If you’re talking about the other posts, I’ve had feedback from other people that they were very useful to them in understanding the various systems. I guess my goals are just different than you seem to be assuming. I’m not trying to encourage convergence of the VCS market (sure it’d be nice, but I agree it won’t happen). And I don’t understand your comment that the VCS debate is a moot point, though I really wasn’t trying to get involved in a debate–I was trying to provide information useful for understanding various systems and help individuals compare and contrast them on their own.
“I’ve had feedback from other people that they were very useful to them in understanding the various systems.”
Indeed, and I really appreciate your articles on the matter. Lot of people really miss use/understand VCS. The concept is not that easy to grasp for everyone.

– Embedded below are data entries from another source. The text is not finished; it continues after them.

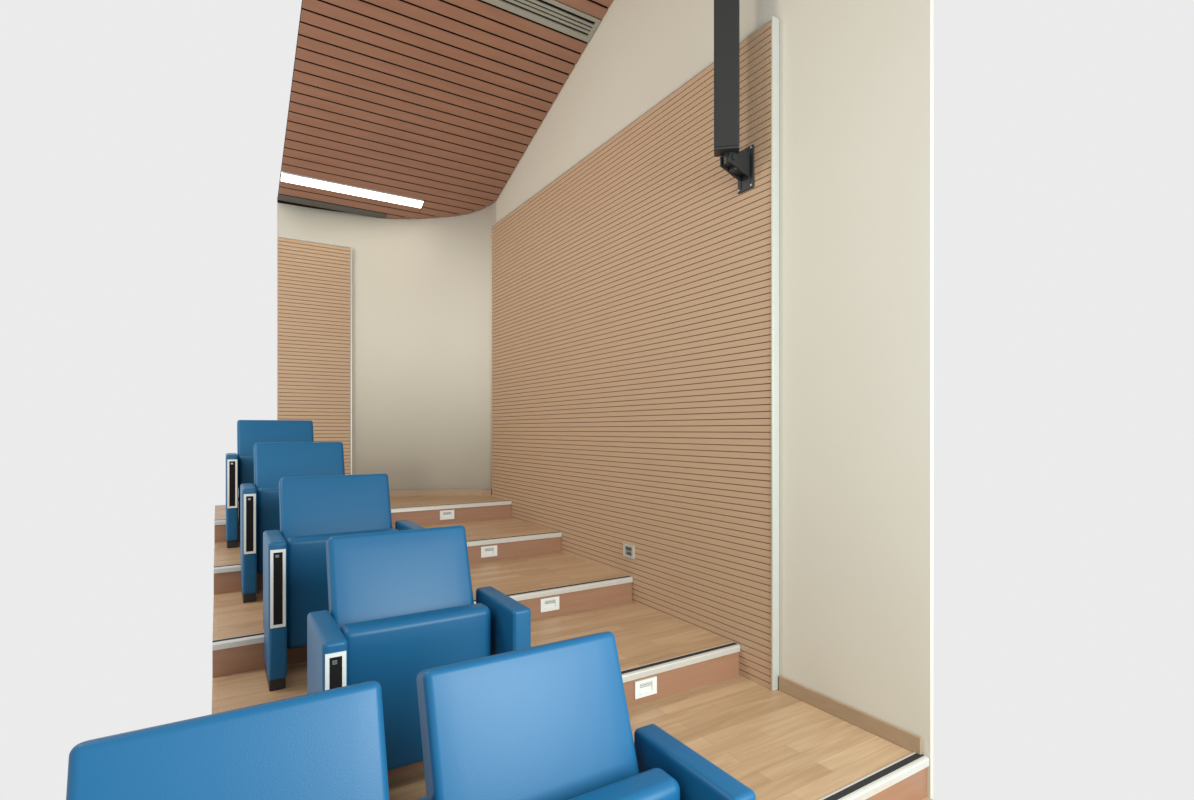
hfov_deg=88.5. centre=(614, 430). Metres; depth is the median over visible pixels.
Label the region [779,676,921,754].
baseboard
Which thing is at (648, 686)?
step light
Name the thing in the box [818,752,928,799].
stair nosing
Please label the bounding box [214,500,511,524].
stair nosing
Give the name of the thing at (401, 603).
seat
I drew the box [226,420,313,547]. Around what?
seat
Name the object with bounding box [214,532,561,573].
stair nosing
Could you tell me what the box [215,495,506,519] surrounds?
floor
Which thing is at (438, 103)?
ceiling
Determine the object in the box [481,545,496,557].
step light
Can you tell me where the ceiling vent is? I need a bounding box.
[482,0,600,42]
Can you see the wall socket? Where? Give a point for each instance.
(628, 549)
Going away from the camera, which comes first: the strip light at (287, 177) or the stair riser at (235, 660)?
the stair riser at (235, 660)
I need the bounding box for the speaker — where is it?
[714,0,739,156]
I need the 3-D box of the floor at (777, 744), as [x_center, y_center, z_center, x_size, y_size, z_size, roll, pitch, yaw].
[-0.037,1.425,2.100,2.260,0.390,0.949,0,0,-33]
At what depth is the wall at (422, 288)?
5.92 m
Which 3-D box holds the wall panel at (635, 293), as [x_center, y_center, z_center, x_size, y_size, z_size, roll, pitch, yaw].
[-0.257,-0.361,4.347,0.188,3.182,3.541,0,0,-33]
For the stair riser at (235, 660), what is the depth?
3.49 m
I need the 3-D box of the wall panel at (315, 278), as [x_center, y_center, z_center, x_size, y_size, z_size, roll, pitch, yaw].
[-2.691,-0.530,5.527,0.601,2.328,0.036,0,0,-33]
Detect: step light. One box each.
[440,510,453,519]
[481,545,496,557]
[540,596,558,611]
[634,676,656,698]
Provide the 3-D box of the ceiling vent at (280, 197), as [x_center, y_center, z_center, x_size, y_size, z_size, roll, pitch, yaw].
[-2.542,-2.023,5.563,0.895,0.029,0.068,0,0,-33]
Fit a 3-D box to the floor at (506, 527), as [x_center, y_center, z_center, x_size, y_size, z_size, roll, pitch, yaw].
[-1.600,1.202,4.480,2.220,0.837,0.949,0,0,-33]
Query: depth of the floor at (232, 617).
3.80 m
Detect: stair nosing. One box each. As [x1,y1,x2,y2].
[212,576,632,650]
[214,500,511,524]
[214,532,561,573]
[621,642,739,682]
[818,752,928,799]
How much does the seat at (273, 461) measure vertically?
0.857 m
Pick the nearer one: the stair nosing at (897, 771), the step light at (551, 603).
the stair nosing at (897, 771)
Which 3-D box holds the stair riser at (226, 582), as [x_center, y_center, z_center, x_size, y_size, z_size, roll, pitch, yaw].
[-1.339,0.859,4.076,2.219,0.147,0.012,0,0,-33]
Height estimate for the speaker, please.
0.744 m
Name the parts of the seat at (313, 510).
armrest, panel, slot frame, backrest, seat, armrest
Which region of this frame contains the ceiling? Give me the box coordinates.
[277,0,612,218]
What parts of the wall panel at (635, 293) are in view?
trim, arm, wall bracket, mounting plate, edge trim
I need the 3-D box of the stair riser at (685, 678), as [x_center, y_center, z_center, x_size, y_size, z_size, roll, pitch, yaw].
[-0.308,1.157,2.483,2.219,0.147,0.012,0,0,-33]
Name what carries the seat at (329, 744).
on the floor
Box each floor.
[212,601,731,713]
[213,552,626,639]
[214,518,556,565]
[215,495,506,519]
[388,675,912,799]
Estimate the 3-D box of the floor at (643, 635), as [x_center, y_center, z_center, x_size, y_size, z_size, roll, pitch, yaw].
[-0.569,1.351,2.886,2.220,0.539,0.949,0,0,-33]
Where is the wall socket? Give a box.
[623,543,634,558]
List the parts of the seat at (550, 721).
backrest, seat, armrest
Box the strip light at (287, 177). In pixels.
[281,171,423,207]
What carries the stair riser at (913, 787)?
attached to the wall at (856, 76)
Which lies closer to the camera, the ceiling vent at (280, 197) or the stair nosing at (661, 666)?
the stair nosing at (661, 666)
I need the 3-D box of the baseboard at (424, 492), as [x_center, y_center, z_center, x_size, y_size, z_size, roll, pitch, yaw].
[-1.822,0.604,5.862,1.280,0.060,0.152,0,0,-8]
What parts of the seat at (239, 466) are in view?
armrest, slot frame, panel, seat, backrest
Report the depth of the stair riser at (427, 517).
5.14 m
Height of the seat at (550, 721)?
0.857 m
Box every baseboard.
[389,489,491,496]
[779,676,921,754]
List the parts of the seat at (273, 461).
armrest, panel, slot frame, seat, backrest
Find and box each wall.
[277,196,495,489]
[496,0,932,798]
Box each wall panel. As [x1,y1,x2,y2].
[278,236,351,474]
[492,16,778,690]
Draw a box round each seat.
[66,681,389,799]
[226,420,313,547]
[240,442,344,602]
[263,474,423,690]
[307,525,530,770]
[416,631,755,799]
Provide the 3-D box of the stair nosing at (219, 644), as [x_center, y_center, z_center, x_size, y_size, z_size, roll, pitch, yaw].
[-0.831,0.944,3.289,2.217,0.032,0.056,0,0,-33]
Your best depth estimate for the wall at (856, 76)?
2.61 m
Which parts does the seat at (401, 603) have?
armrest, slot frame, backrest, seat, armrest
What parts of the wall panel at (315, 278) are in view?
trim, edge trim
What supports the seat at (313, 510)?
on the floor at (643, 635)

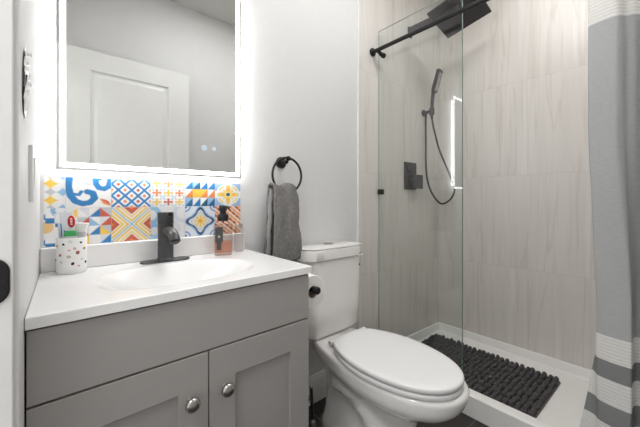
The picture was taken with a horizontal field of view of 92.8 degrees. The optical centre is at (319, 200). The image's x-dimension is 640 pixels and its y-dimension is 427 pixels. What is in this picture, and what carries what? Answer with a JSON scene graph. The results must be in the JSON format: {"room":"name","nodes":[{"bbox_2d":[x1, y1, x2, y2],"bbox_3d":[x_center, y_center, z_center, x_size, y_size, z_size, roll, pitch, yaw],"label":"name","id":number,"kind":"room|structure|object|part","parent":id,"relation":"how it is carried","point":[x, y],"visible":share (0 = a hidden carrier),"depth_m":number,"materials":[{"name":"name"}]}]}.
{"room":"bathroom","nodes":[
{"label":"bathroom","id":0,"kind":"room"},
{"bbox_2d":[14,0,39,426],"bbox_3d":[-0.390,-0.292,0.310,0.118,2.645,1.620,0,0,-41],"label":"wall","id":1,"kind":"structure","parent":0,"point":[26,12],"depth_m":0.55,"materials":[{"name":"white paint"}]},
{"bbox_2d":[0,0,13,426],"bbox_3d":[-0.264,0.000,0.153,0.106,2.060,0.777,0,0,-41],"label":"door","id":2,"kind":"structure","parent":1,"relation":"attached to","point":[6,6],"depth_m":0.47,"materials":[{"name":"white paint"}]},
{"bbox_2d":[0,260,9,302],"bbox_3d":[-0.501,0.122,0.442,0.072,0.072,0.005,0,0,-41],"label":"strike plate","id":3,"kind":"object","parent":2,"relation":"attached to","point":[4,268],"visible":1,"depth_m":0.46,"materials":[{"name":"black metal"}]},
{"bbox_2d":[23,48,31,117],"bbox_3d":[-0.520,-0.209,0.541,0.012,0.123,0.070,0,0,-41],"label":"wrap","id":4,"kind":"object","parent":1,"relation":"attached to","point":[28,85],"visible":1,"depth_m":0.53,"materials":[{"name":"white fabric"}]},
{"bbox_2d":[29,145,36,200],"bbox_3d":[-0.602,-0.055,0.639,0.010,0.114,0.070,0,0,-41],"label":"light switch","id":5,"kind":"object","parent":1,"relation":"attached to","point":[32,160],"visible":1,"depth_m":0.61,"materials":[{"name":"white paint"}]},
{"bbox_2d":[40,0,356,376],"bbox_3d":[0.054,-0.292,1.704,2.420,2.645,0.100,0,0,-41],"label":"wall","id":6,"kind":"structure","parent":0,"point":[299,57],"depth_m":1.48,"materials":[{"name":"white paint"}]},
{"bbox_2d":[44,176,239,246],"bbox_3d":[-0.572,0.033,1.091,0.618,0.207,0.003,0,0,-41],"label":"backsplash panel","id":7,"kind":"object","parent":6,"relation":"attached to","point":[137,203],"visible":0.87,"depth_m":1.04,"materials":[{"name":"multicoloured tile"}]},
{"bbox_2d":[56,0,240,178],"bbox_3d":[-0.556,-0.478,1.083,0.578,0.774,0.034,0,0,-41],"label":"mirror","id":8,"kind":"object","parent":6,"relation":"attached to","point":[143,86],"visible":1,"depth_m":1.04,"materials":[{"name":"grey mirror"}]},
{"bbox_2d":[271,156,301,189],"bbox_3d":[-0.164,-0.117,1.403,0.168,0.173,0.068,0,0,-41],"label":"towel ring","id":9,"kind":"object","parent":6,"relation":"attached to","point":[280,162],"visible":0.8,"depth_m":1.41,"materials":[{"name":"black metal"}]},
{"bbox_2d":[264,182,301,260],"bbox_3d":[-0.169,0.097,1.352,0.161,0.355,0.098,0,0,-41],"label":"hand towel","id":10,"kind":"object","parent":9,"relation":"hanging from","point":[282,239],"visible":0.96,"depth_m":1.33,"materials":[{"name":"grey fabric"}]},
{"bbox_2d":[309,369,326,405],"bbox_3d":[-0.052,0.962,1.536,0.725,0.137,0.014,0,0,-41],"label":"baseboard","id":11,"kind":"structure","parent":6,"relation":"attached to","point":[318,380],"depth_m":1.57,"materials":[{"name":"white paint"}]},
{"bbox_2d":[357,0,358,328],"bbox_3d":[0.223,-0.292,1.778,0.008,2.645,0.011,0,0,-41],"label":"trim","id":12,"kind":"structure","parent":6,"relation":"attached to","point":[357,0],"depth_m":1.77,"materials":[{"name":"white paint"}]},
{"bbox_2d":[359,0,437,336],"bbox_3d":[0.576,-0.292,2.087,0.931,2.645,0.008,0,0,-41],"label":"tiled wall","id":13,"kind":"structure","parent":6,"relation":"attached to","point":[408,219],"depth_m":2.02,"materials":[{"name":"beige tile"}]},
{"bbox_2d":[404,162,422,189],"bbox_3d":[0.646,-0.170,2.105,0.153,0.190,0.056,0,0,-41],"label":"shower valve","id":14,"kind":"object","parent":13,"relation":"attached to","point":[412,181],"visible":1,"depth_m":2.09,"materials":[{"name":"metal"}]},
{"bbox_3d":[0.629,-0.170,2.122,0.150,0.190,0.008,0,0,-41],"label":"valve plate","id":15,"kind":"part","parent":14,"relation":"part of","materials":[{"name":"metal"}]},
{"bbox_3d":[0.633,-0.215,2.103,0.056,0.056,0.026,0,0,-41],"label":"diverter knob","id":16,"kind":"part","parent":14,"relation":"part of","materials":[{"name":"metal"}]},
{"bbox_3d":[0.667,-0.130,2.118,0.105,0.096,0.048,0,0,-41],"label":"lever","id":17,"kind":"part","parent":14,"relation":"part of","materials":[{"name":"metal"}]},
{"bbox_2d":[370,0,489,58],"bbox_3d":[0.823,-0.896,1.300,0.080,0.059,1.503,0,0,-41],"label":"shower rod","id":18,"kind":"object","parent":13,"relation":"attached to","point":[373,51],"visible":1,"depth_m":1.58,"materials":[{"name":"black metal"}]},
{"bbox_2d":[579,0,639,426],"bbox_3d":[1.123,-0.003,0.946,0.084,1.836,0.515,0,0,-41],"label":"shower curtain","id":19,"kind":"object","parent":18,"relation":"hanging from","point":[613,394],"visible":1,"depth_m":1.04,"materials":[{"name":"fabric"}]},
{"bbox_2d":[422,69,455,204],"bbox_3d":[0.863,-0.450,2.216,0.174,0.960,0.174,0,0,-41],"label":"shower","id":20,"kind":"object","parent":13,"relation":"attached to","point":[439,72],"visible":1,"depth_m":2.19,"materials":[{"name":"metal"}]},
{"bbox_2d":[408,0,491,38],"bbox_3d":[0.819,-1.186,1.990,0.292,0.127,0.457,0,0,-41],"label":"shower head","id":21,"kind":"object","parent":13,"relation":"attached to","point":[452,26],"visible":0.81,"depth_m":1.94},
{"bbox_3d":[0.739,-1.179,1.988,0.030,0.038,0.335,0,0,-41],"label":"arm","id":22,"kind":"part","parent":21,"relation":"part of","materials":[{"name":"metal"}]},
{"bbox_2d":[309,397,488,426],"bbox_3d":[0.002,1.055,0.585,3.970,0.050,1.720,0,0,-41],"label":"floor","id":23,"kind":"structure","parent":0,"point":[462,420],"depth_m":1.42,"materials":[{"name":"tile"}]},
{"bbox_2d":[26,274,308,426],"bbox_3d":[-0.416,0.630,0.912,0.652,0.800,0.474,0,0,-41],"label":"vanity cabinet","id":24,"kind":"object","parent":23,"relation":"on","point":[236,357],"visible":0.85,"depth_m":0.72,"materials":[{"name":"grey paint"}]},
{"bbox_3d":[-0.408,0.648,0.659,0.327,0.544,0.020,0,0,-41],"label":"cabinet door","id":25,"kind":"part","parent":24,"relation":"part of","materials":[{"name":"grey paint"}]},
{"bbox_2d":[24,233,311,330],"bbox_3d":[-0.422,0.215,0.923,0.658,0.156,0.452,0,0,-41],"label":"sink","id":26,"kind":"object","parent":24,"relation":"in","point":[114,280],"visible":0.91,"depth_m":0.88,"materials":[{"name":"white ceramic"}]},
{"bbox_2d":[55,236,86,274],"bbox_3d":[-0.719,0.157,0.882,0.071,0.102,0.072,0,0,-41],"label":"toothbrush cup","id":27,"kind":"object","parent":26,"relation":"on","point":[71,253],"visible":0.96,"depth_m":0.85,"materials":[{"name":"white ceramic"}]},
{"bbox_2d":[54,214,61,237],"bbox_3d":[-0.734,0.115,0.861,0.023,0.158,0.019,0,0,-11],"label":"toothbrush","id":28,"kind":"object","parent":27,"relation":"in","point":[56,216],"visible":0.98,"depth_m":0.85,"materials":[{"name":"grey plastic"}]},
{"bbox_2d":[57,212,74,237],"bbox_3d":[-0.727,0.114,0.878,0.042,0.162,0.031,0,0,-20],"label":"toothpaste tube","id":29,"kind":"object","parent":27,"relation":"in","point":[67,220],"visible":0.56,"depth_m":0.87,"materials":[{"name":"plastic"}]},
{"bbox_2d":[64,230,76,237],"bbox_3d":[-0.712,0.140,0.868,0.029,0.108,0.015,0,0,-41],"label":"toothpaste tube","id":30,"kind":"object","parent":27,"relation":"in","point":[67,234],"visible":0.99,"depth_m":0.86,"materials":[{"name":"green plastic"}]},
{"bbox_2d":[75,223,88,237],"bbox_3d":[-0.703,0.130,0.895,0.038,0.130,0.019,0,0,-26],"label":"toothpaste tube","id":31,"kind":"object","parent":27,"relation":"in","point":[80,228],"visible":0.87,"depth_m":0.89,"materials":[{"name":"white plastic"}]},
{"bbox_2d":[140,212,189,264],"bbox_3d":[-0.499,0.123,1.011,0.156,0.169,0.151,0,0,-41],"label":"faucet","id":32,"kind":"object","parent":26,"relation":"on","point":[168,236],"visible":1,"depth_m":1.02,"materials":[{"name":"black metal"}]},
{"bbox_3d":[-0.530,0.205,1.047,0.156,0.006,0.052,0,0,-41],"label":"deck plate","id":33,"kind":"part","parent":32,"relation":"part of","materials":[{"name":"black metal"}]},
{"bbox_3d":[-0.530,0.060,1.047,0.050,0.040,0.050,0,0,-41],"label":"handle","id":34,"kind":"part","parent":32,"relation":"part of","materials":[{"name":"black metal"}]},
{"bbox_3d":[-0.488,0.113,0.998,0.032,0.054,0.118,0,0,-41],"label":"spout","id":35,"kind":"part","parent":32,"relation":"part of","materials":[{"name":"black metal"}]},
{"bbox_2d":[213,205,231,252],"bbox_3d":[-0.374,0.113,1.174,0.069,0.189,0.056,0,0,-21],"label":"soap dispenser","id":36,"kind":"object","parent":26,"relation":"on","point":[222,216],"visible":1,"depth_m":1.16,"materials":[{"name":"clear glass"}]},
{"bbox_2d":[234,223,242,228],"bbox_3d":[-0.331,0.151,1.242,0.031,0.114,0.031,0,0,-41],"label":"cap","id":37,"kind":"object","parent":26,"relation":"on","point":[237,225],"visible":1,"depth_m":1.23,"materials":[{"name":"white plastic"}]},
{"bbox_3d":[-0.302,0.480,0.718,0.034,0.034,0.031,0,0,-41],"label":"knob","id":38,"kind":"part","parent":24,"relation":"part of","materials":[{"name":"silver metal"}]},
{"bbox_3d":[-0.236,0.480,0.775,0.034,0.034,0.031,0,0,-41],"label":"knob","id":39,"kind":"part","parent":24,"relation":"part of","materials":[{"name":"silver metal"}]},
{"bbox_3d":[-0.162,0.648,0.873,0.319,0.544,0.020,0,0,-41],"label":"cabinet door","id":40,"kind":"part","parent":24,"relation":"part of","materials":[{"name":"grey paint"}]},
{"bbox_2d":[309,286,320,294],"bbox_3d":[-0.085,0.308,1.088,0.077,0.044,0.186,0,0,-41],"label":"paper holder","id":41,"kind":"object","parent":24,"relation":"attached to","point":[316,290],"visible":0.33,"depth_m":1.03,"materials":[{"name":"black metal"}]},
{"bbox_2d":[309,273,324,308],"bbox_3d":[-0.057,0.318,1.094,0.116,0.116,0.100,0,0,-41],"label":"toilet paper roll","id":42,"kind":"object","parent":41,"relation":"on","point":[315,300],"visible":0.3,"depth_m":1.07,"materials":[{"name":"paper"}]},
{"bbox_2d":[309,384,322,426],"bbox_3d":[-0.029,0.867,1.168,0.084,0.327,0.084,0,0,-41],"label":"toilet brush","id":43,"kind":"object","parent":23,"relation":"on","point":[314,421],"visible":0.91,"depth_m":1.16,"materials":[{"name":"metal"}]},
{"bbox_3d":[-0.031,0.777,1.166,0.017,0.126,0.011,0,0,-41],"label":"brush handle","id":44,"kind":"part","parent":43,"relation":"part of","materials":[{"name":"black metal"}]},
{"bbox_2d":[296,241,468,426],"bbox_3d":[0.246,0.620,1.289,0.402,0.820,0.744,0,0,-41],"label":"toilet","id":45,"kind":"object","parent":23,"relation":"on","point":[376,378],"visible":0.94,"depth_m":1.20,"materials":[{"name":"white ceramic"}]},
{"bbox_3d":[0.053,0.460,1.514,0.376,0.365,0.136,0,0,-41],"label":"tank","id":46,"kind":"part","parent":45,"relation":"part of","materials":[{"name":"white ceramic"}]},
{"bbox_3d":[0.054,0.246,1.513,0.397,0.062,0.153,0,0,-41],"label":"tank lid","id":47,"kind":"part","parent":45,"relation":"part of","materials":[{"name":"white ceramic"}]},
{"bbox_3d":[0.241,0.837,1.268,0.356,0.387,0.719,0,0,-41],"label":"bowl","id":48,"kind":"part","parent":45,"relation":"part of","materials":[{"name":"white ceramic"}]},
{"bbox_3d":[0.292,0.633,1.190,0.344,0.018,0.508,0,0,-41],"label":"seat","id":49,"kind":"part","parent":45,"relation":"part of","materials":[{"name":"white plastic"}]},
{"bbox_3d":[0.292,0.608,1.191,0.342,0.024,0.514,0,0,-41],"label":"lid","id":50,"kind":"part","parent":45,"relation":"part of","materials":[{"name":"white plastic"}]},
{"bbox_2d":[407,322,591,426],"bbox_3d":[1.128,0.979,1.565,0.777,0.102,1.502,0,0,-41],"label":"shower pan","id":51,"kind":"object","parent":23,"relation":"on","point":[565,408],"visible":0.44,"depth_m":1.59,"materials":[{"name":"white ceramic"}]},
{"bbox_2d":[378,0,462,371],"bbox_3d":[0.535,-0.062,1.701,0.022,1.978,0.519,0,0,-41],"label":"screen","id":52,"kind":"object","parent":51,"relation":"on","point":[380,191],"visible":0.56,"depth_m":1.64,"materials":[{"name":"clear glass"}]},
{"bbox_2d":[421,334,560,417],"bbox_3d":[0.904,0.987,1.811,0.503,0.038,0.749,0,0,-40],"label":"bath mat","id":53,"kind":"object","parent":51,"relation":"in","point":[527,391],"visible":0.7,"depth_m":1.69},
{"bbox_3d":[1.465,-0.292,1.858,0.090,2.645,1.520,0,0,-41],"label":"wall","id":54,"kind":"structure","parent":0,"visible":0},
{"bbox_2d":[438,0,595,369],"bbox_3d":[1.427,-0.292,1.825,0.012,2.645,1.504,0,0,-41],"label":"tiled wall","id":55,"kind":"structure","parent":54,"relation":"attached to","point":[529,281],"depth_m":1.96,"materials":[{"name":"beige tile"}]}
]}

Keep on that really good series.
Thanks.
newren: Your SCM post very quite interesting so far, but this one somehow didn’t manage to get to the point. Alot of definition, few conclusions – allthough I have to admit that I might have over-read it by accidently, ’cause this post in opposition to your other, interesting posts urged me to fast forward when reading.
Greetz Mathias,
Awaiting insightful follow-ups.
Elijah: Please ignore John and continue this series.
John: Think outside of the box.
Elijah: maybe it is just me, but it seems a lot more confusing to talk about the “five states” for files when you have two orthogonal concepts: file states in the working tree, and tree versions.
The tree version idea maps quite well to the model that many text editors use: there is the previously recorded version of the tree, and the unsaved next version of the tree that you are currently working on. As most text editors don’t allow you to selectively save changes to a file, I don’t think the analogy fits the other states.
For working tree states, I think it helps to think of a hierarchy of states rather than a flat list. The most basic is “versioned vs. unversioned”, where only versioned files make it into the next version of the tree.
With this categorisation, “versioned” corresponds to your “index” state. I’d then add the subcategories of “unchanged”, “modified”, “added” and “deleted”. These subcategories are all relative to the previous tree versions.
Under “unversioned”, there are “ignored” and “unknown” (or limbo if you want). By definition, there is no information about unversioned files in previously tree versions.